There is obviously a strong conceptual element to this work, with its sphinx-like demands on the viewer to participate in unraveling its riddles. But one is struck first of all by the artist's powerful sense of design and color and by the exquisite craftsmanship of the carvings and painterly finish. This is work of a high order, inventive and playful as well as original and deeply serious in intent.

Hugo Marin's paintings, sculptures and installation pieces are like the expressions of a garrulous and lighthearted traveler full of enchanting tales from faraway places. One can imagine him as the puppet master of a provincial village in a Garcia Marquez novel, or as one of those wizened old gold miners in Carpentier's wilderness who while away the hours, telling each other fantastic stories about brilliantly colored fish who scoop emeralds off the river bottom and of birds that miraculously transform themselves into beautiful women when the moon is full.

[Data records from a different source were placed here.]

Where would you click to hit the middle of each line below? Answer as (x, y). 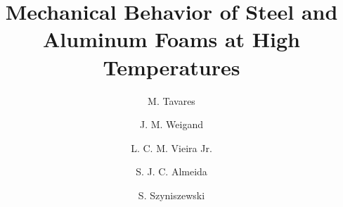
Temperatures (171, 67)
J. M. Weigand (171, 124)
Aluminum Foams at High (171, 39)
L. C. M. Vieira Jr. (171, 148)
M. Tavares (171, 100)
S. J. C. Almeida (171, 171)
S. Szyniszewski (171, 195)
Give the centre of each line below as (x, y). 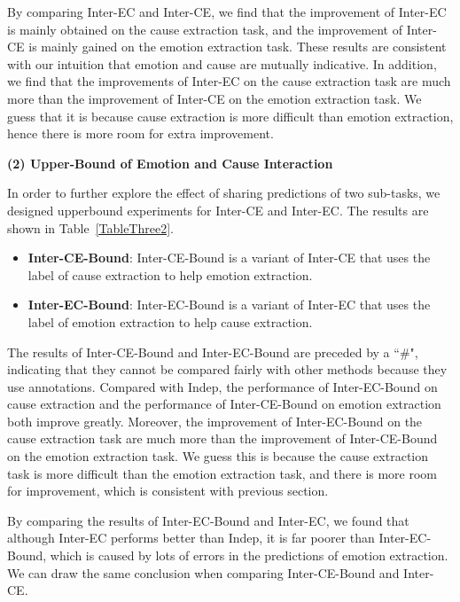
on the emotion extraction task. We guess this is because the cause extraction (218, 456)
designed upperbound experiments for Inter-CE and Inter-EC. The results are (218, 210)
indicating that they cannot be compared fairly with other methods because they (227, 369)
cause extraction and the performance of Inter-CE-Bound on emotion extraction (224, 404)
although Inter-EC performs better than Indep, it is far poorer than (191, 538)
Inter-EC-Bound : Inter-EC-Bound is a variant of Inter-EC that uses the (229, 305)
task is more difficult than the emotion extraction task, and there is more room (222, 473)
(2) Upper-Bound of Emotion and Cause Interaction (170, 163)
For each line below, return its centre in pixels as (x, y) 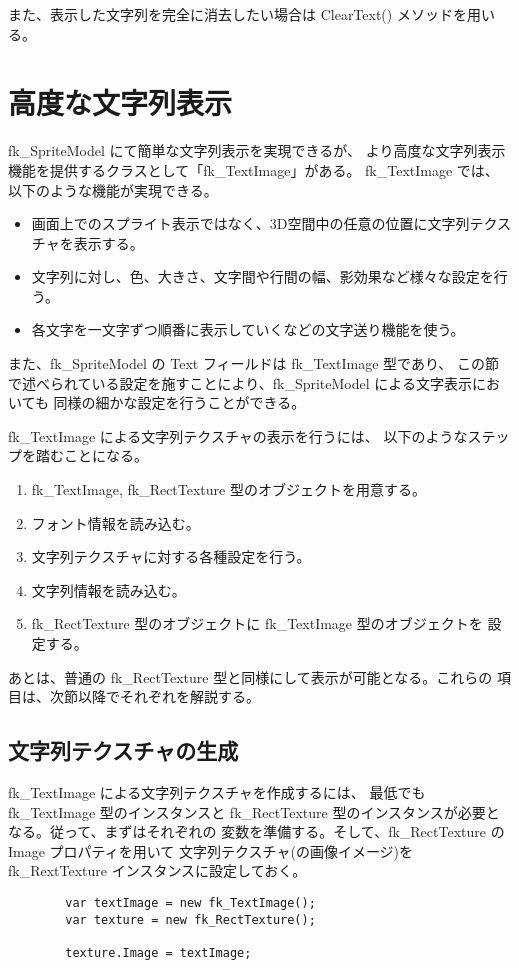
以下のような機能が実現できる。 (113, 189)
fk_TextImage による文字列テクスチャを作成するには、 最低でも (217, 791)
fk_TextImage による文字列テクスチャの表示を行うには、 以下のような (238, 435)
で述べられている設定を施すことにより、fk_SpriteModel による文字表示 (240, 382)
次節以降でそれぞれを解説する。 (154, 696)
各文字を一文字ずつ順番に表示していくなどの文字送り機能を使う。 (248, 329)
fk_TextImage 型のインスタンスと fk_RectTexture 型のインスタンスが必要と (254, 811)
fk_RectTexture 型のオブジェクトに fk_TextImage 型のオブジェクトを (257, 623)

The centerpiece of Marin's part of the show is his mixed-media installation representing the symbolic ancestors of the Americas -- blacks, Spaniards, Indians, Chinese -- all ceremonially garbed in robes of strong primary colors. The piece is a silent meditation on the mingling of all the world's races that is the region's cultural and historical legacy.

Yet there is nothing political -- or polemical -- about the installation (as one might expect of, say, a politically correct North American show on similar themes on Madison Avenue). Marin is comfortable enough about who he is not to feel obliged to play the heavy for North American racial angst.

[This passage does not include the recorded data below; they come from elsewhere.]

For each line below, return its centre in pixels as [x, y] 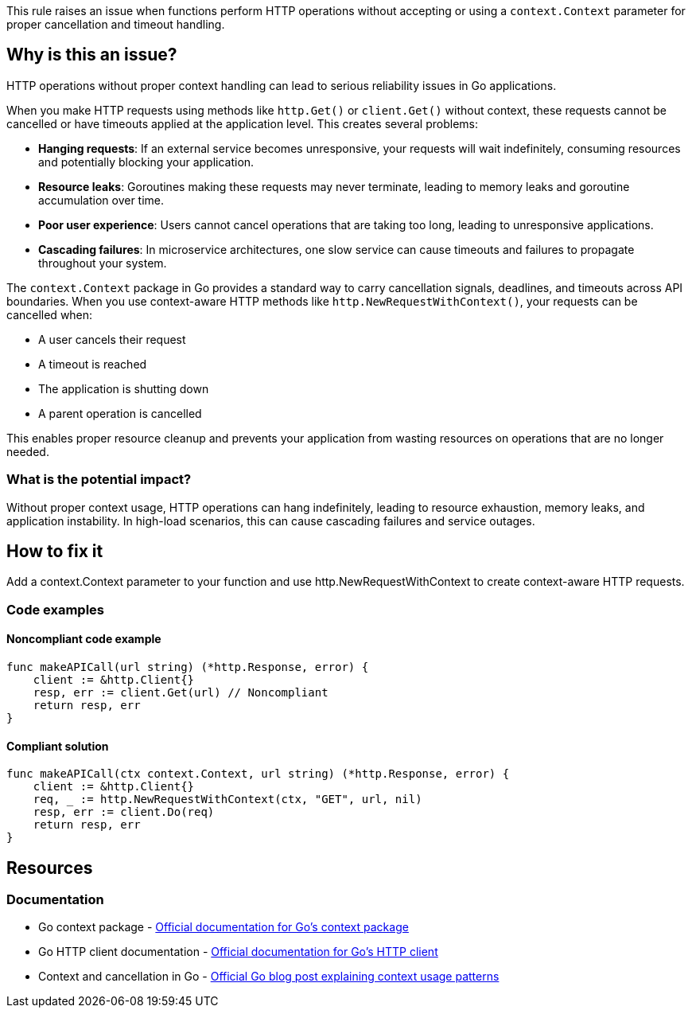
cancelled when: [50, 314]
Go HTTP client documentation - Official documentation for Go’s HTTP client [238, 952]
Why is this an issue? [92, 55]
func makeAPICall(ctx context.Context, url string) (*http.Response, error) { [258, 774]
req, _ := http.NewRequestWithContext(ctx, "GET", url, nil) [227, 799]
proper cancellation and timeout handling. [116, 24]
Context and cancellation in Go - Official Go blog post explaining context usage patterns [269, 977]
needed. [28, 451]

Instead, Marin is quite content merely to recall, as it were, that it took a whole world to make America. One wonders what an equivalent attitude of simple historical acceptance in the United States might look like: Sally Hemmings' descendants swapping recipes for sweet potato pie at the Jefferson family reunion, perhaps?

Bergman memorial

The Walters Art Gallery will hold a memorial tribute to former director Robert P. Bergman, who died last month, Friday at 2 p.m. on the Renaissance Sculpture Court at the museum.

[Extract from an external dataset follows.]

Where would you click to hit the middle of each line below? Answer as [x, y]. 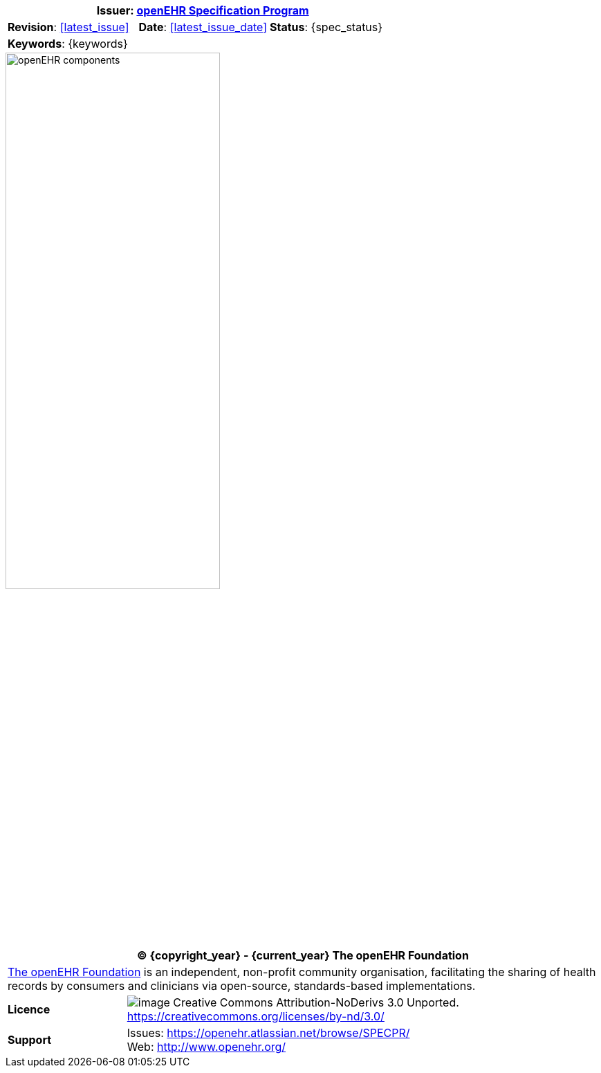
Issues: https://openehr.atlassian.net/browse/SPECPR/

The speakers will include current Walters director Gary Vikan; Adena W. Testa, president of the museum board of trustees; Jay M. Wilson, former board president; Peter Culman, managing director of Center Stage; Calvin Burnett, president of Coppin State College; Samuel K. Himmelrich Sr., Walters trustee; and Marci Bergman, wife of the late Dr. Bergman.

The entrance to the 1904 building of the museum will close for general admission at 1 p.m., when entrance to the service will begin at the museum's main entrance at 600 N. Charles St.